Problem: The answer should hold only the lines from the one containing "affordable hous transit" through the one containing "Filing an LLC will also register that" in the entries below, copied exactly, without pictures.

Dataset items:
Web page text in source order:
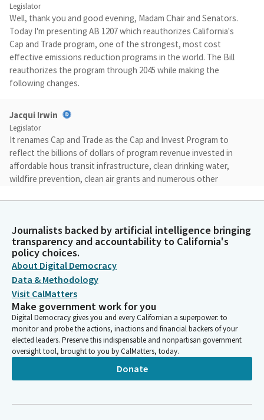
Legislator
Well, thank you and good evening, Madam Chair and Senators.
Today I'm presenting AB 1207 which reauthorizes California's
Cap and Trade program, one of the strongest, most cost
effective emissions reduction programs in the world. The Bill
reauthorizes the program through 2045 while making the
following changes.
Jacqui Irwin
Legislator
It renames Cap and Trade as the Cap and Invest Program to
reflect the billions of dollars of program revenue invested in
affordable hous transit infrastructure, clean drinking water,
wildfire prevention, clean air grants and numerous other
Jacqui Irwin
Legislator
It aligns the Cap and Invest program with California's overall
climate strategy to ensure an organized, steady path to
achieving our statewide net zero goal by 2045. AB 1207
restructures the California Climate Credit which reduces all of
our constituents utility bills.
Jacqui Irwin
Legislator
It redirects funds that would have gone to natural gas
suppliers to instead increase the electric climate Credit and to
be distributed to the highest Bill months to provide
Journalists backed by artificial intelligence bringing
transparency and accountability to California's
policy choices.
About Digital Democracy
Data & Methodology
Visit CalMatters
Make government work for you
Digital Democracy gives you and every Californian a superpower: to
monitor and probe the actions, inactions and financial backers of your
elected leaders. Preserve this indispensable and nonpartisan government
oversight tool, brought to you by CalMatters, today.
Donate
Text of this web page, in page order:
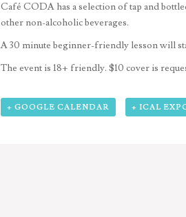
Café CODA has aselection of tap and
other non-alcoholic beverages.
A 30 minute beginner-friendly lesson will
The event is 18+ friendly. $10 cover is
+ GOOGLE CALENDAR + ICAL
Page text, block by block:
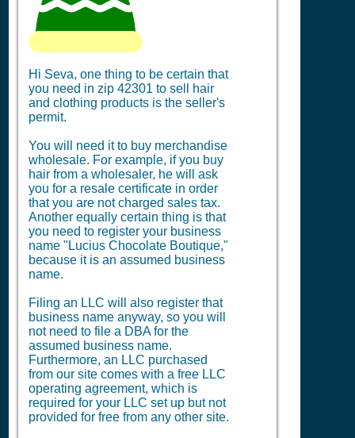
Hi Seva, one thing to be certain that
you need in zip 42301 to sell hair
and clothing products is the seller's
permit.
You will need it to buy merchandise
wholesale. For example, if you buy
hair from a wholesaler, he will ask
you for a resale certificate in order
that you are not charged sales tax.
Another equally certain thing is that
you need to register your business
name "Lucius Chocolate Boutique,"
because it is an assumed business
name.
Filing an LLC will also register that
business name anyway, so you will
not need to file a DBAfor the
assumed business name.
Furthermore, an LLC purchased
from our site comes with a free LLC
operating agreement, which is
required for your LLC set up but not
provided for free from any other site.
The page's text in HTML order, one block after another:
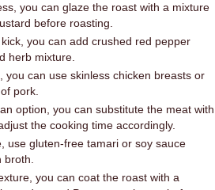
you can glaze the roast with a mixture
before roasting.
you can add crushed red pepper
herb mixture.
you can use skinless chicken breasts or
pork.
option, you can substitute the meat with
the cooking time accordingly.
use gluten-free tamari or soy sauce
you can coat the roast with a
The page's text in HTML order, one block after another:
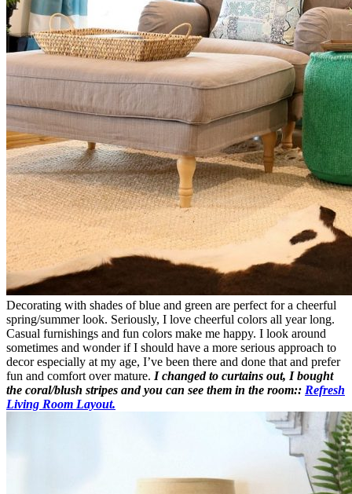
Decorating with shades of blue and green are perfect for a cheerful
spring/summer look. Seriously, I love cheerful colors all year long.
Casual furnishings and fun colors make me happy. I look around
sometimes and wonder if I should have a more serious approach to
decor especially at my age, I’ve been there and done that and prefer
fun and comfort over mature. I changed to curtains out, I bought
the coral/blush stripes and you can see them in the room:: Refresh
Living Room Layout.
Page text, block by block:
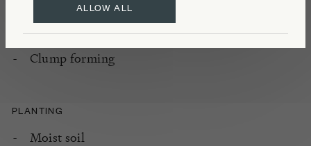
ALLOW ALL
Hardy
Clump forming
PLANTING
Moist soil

Exercise response:
affordable hous transit infrastructure, clean drinking water,
wildfire prevention, clean air grants and numerous other
Jacqui Irwin
Legislator
It aligns the Cap and Invest program with California's overall
climate strategy to ensure an organized, steady path to
achieving our statewide net zero goal by 2045. AB 1207
restructures the California Climate Credit which reduces all of
our constituents utility bills.
Jacqui Irwin
Legislator
It redirects funds that would have gone to natural gas
suppliers to instead increase the electric climate Credit and to
be distributed to the highest Bill months to provide
Journalists backed by artificial intelligence bringing
transparency and accountability to California's
policy choices.
About Digital Democracy
Data & Methodology
Visit CalMatters
Make government work for you
Digital Democracy gives you and every Californian a superpower: to
monitor and probe the actions, inactions and financial backers of your
elected leaders. Preserve this indispensable and nonpartisan government
oversight tool, brought to you by CalMatters, today.
Donate
Text of this web page, in page order:
Café CODA has aselection of tap and
other non-alcoholic beverages.
A 30 minute beginner-friendly lesson will
The event is 18+ friendly. $10 cover is
+ GOOGLE CALENDAR + ICAL
Page text, block by block:
Hi Seva, one thing to be certain that
you need in zip 42301 to sell hair
and clothing products is the seller's
permit.
You will need it to buy merchandise
wholesale. For example, if you buy
hair from a wholesaler, he will ask
you for a resale certificate in order
that you are not charged sales tax.
Another equally certain thing is that
you need to register your business
name "Lucius Chocolate Boutique,"
because it is an assumed business
name.
Filing an LLC will also register that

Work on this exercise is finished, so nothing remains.